Cette plateforme a été conçue avec l’engagement de relocaliser des milliers de migrants qui sont d’abord arrivés dans des pays de la ligne de front comme l’Italie ou Malte vers d’autres pays du bloc, mais dans la pratique elle a à peine servi à relocaliser une centaine de personnes.
Toutefois, la Commission européenne considère cet instrument comme l’un des outils clés pour faire face aux crises immédiates telles que la situation en Méditerranée centrale, où les navires des ONG effectuent des missions de sauvetage en secourant des migrants en haute mer, mais se heurtent ensuite au refus de pays tels que l’Italie de les autoriser à débarquer alors qu’il s’agit du port sûr le plus proche.
Après le dernier bras de fer entre Rome et Paris, lorsque le gouvernement de l’extrême droite Giorgia Meloni a refusé de laisser arriver au port le navire de l’ONG SOS Méditerranée avec plus de 200 migrants secourus et les a obligés à être redirigés vers les côtes françaises, le gouvernement d’Emmanuel Macron a rompu son engagement d’accueillir quelque 3 000 personnes dans le cadre de la plateforme volontaire européenne.
Entre-temps, Schinas et Johansson présenteront à la réunion extraordinaire des ministres européens de ce vendredi un plan d’action comportant une vingtaine de mesures, dont la réactivation de la plateforme de relocalisation volontaire qui, aux yeux de Bruxelles, peut servir de «pont» vers le mécanisme permanent existant dans le cadre du Pacte sur les migrations et l’asile.

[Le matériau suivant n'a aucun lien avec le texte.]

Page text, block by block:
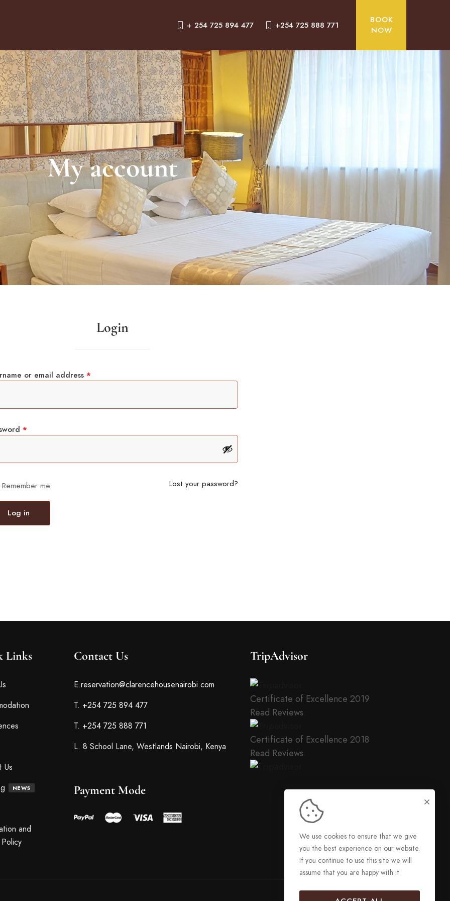
+ 254 725 894 477 +254 725 888 771
BOOK
NOW
My account
Login
or email address *
*
Remember me
Log in
Lost your password?
Links
Us
NEWS
and
Contact Us
E.reservation@clarencehousenairobi.com
T. +254 725 894 477
T. +254 725 888 771
L. 8 School Lane, Westlands Nairobi, Kenya
Payment Mode
TripAdvisor
Certificate of Excellence 2019
Read Reviews
Certificate of Excellence 2018
Read Reviews
We use cookies to ensure that we give
you the best experience on our website.
If you continue to use this site we will
assume that you are happy with it.
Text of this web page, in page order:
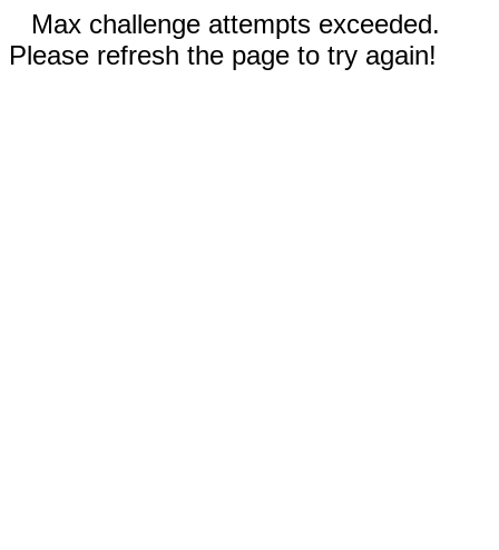
Max challenge attempts exceeded.
Please refresh the page to try again!
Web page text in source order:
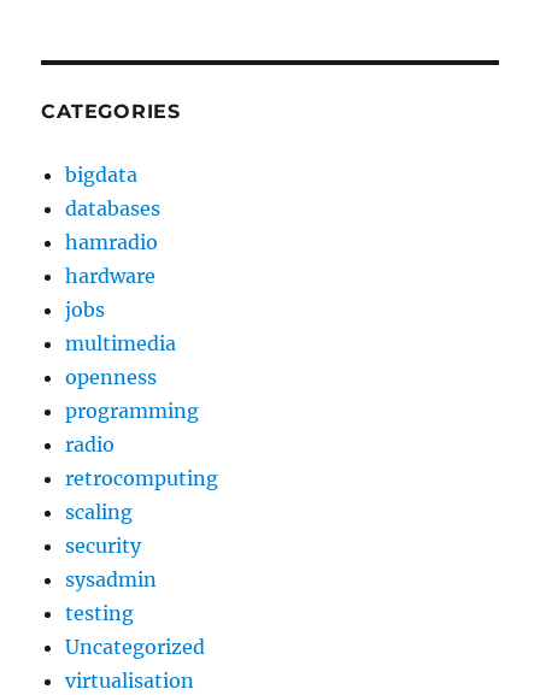
CATEGORIES
bigdata
databases
hamradio
hardware
jobs
multimedia
openness
programming
radio
retrocomputing
scaling
security
sysadmin
testing
Uncategorized
virtualisation
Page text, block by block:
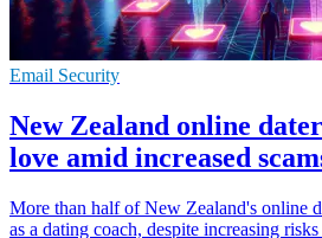
Email Security
New Zealand online
love amid increased
More than half of New Zealand's online
as a dating coach, despite increasing
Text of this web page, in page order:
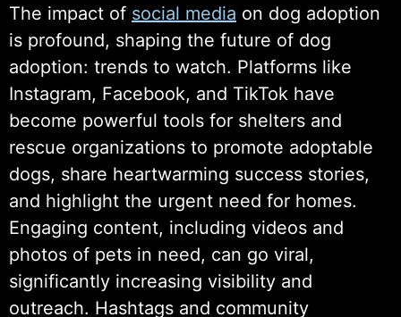
The impact of social media on dog adoption
is profound, shaping the future of dog
adoption: trends to watch. Platforms like
Instagram, Facebook, and TikTok have
become powerful tools for shelters and
rescue organizations to promote adoptable
dogs, share heartwarming success stories,
and highlight the urgent need for homes.
Engaging content, including videos and
photos of pets in need, can go viral,
significantly increasing visibility and
outreach. Hashtags and community
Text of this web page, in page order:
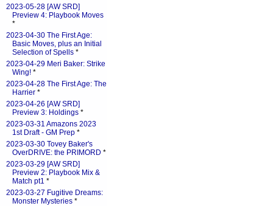
2023-05-28 [AW SRD]
Preview 4: Playbook Moves
*
2023-04-30 The First Age:
Basic Moves, plus an Initial
Selection of Spells *
2023-04-29 Meri Baker: Strike
Wing! *
2023-04-28 The First Age: The
Harrier *
2023-04-26 [AW SRD]
Preview 3: Holdings *
2023-03-31 Amazons 2023
1st Draft - GM Prep *
2023-03-30 Tovey Baker's
OverDRIVE: the PRIMORD *
2023-03-29 [AW SRD]
Preview 2: Playbook Mix &
Match pt1 *
2023-03-27 Fugitive Dreams:
Monster Mysteries *

Outre la distribution volontaire, le plan de Bruxelles repose sur deux autres piliers : l’amélioration de la coordination dans le domaine du sauvetage entre les États membres et avec les acteurs tiers tels que les ONG ou les agences européennes, et la relance de la coopération avec les pays tiers et les organisations internationales pour renforcer le contrôle des frontières aux points de départ des migrants et accélérer les retours.
Sur ce point, l’exécutif européen attire l’attention sur le fait que la majorité des personnes qui arrivent par la route de la Méditerranée centrale viennent d’Égypte, de Tunisie et du Bangladesh, bien qu’elles arrivent de Libye, raison pour laquelle l’UE les considère comme des migrants économiques sans droit à la protection internationale.
Bruxelles préconise donc de donner plus de moyens aux autorités libyennes et tunisiennes pour freiner les départs et lutter contre les mafias, et de rechercher des accords avec les pays d’origine pour assurer des expulsions rapides et sûres de leurs ressortissants.
«L’histoire ne se répète pas souvent, nous devons tirer les leçons du passé», a déclaré Schinas, rappelant la crise migratoire de 2015 et soulignant l’urgence de convenir de solutions lors de la réunion ministérielle, sans oublier la «nécessité» de «décisions contraignantes à long terme».
«Les mesures et les discussions d’urgence sont utiles mais pas suffisantes», a insisté M. Schinas, avant d’appeler à des «solutions permanentes» et de souligner que l’UE les a «à portée de main». «Nous pouvons le faire et nous devons le faire», a-t-il répété.